BEGIN Data provided

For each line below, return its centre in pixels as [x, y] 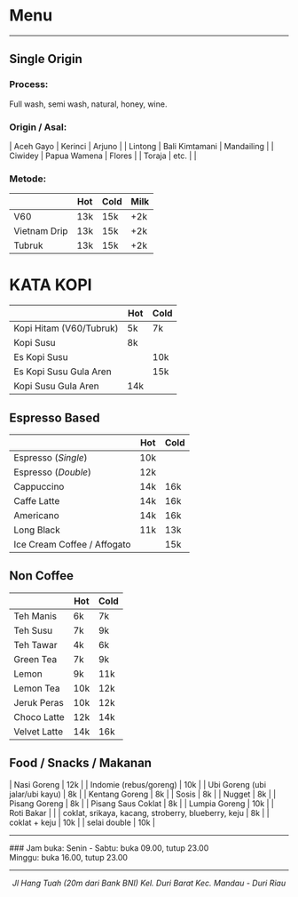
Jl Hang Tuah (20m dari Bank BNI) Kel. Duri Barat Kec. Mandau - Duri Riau [149, 883]
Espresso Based [55, 417]
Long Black [37, 530]
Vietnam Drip [41, 231]
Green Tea [35, 659]
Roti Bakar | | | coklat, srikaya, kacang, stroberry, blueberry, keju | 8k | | [140, 813]
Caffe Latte [37, 501]
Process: [29, 84]

END Data provided

Requirement: Look above for the line containing "Vietnam Drip [41, 231]"; reproduce it and every line after it through the end of the material, exactly, and nothing else.

Answer for the task:
Vietnam Drip [41, 231]
Green Tea [35, 659]
Roti Bakar | | | coklat, srikaya, kacang, stroberry, blueberry, keju | 8k | | [140, 813]
Caffe Latte [37, 501]
Process: [29, 84]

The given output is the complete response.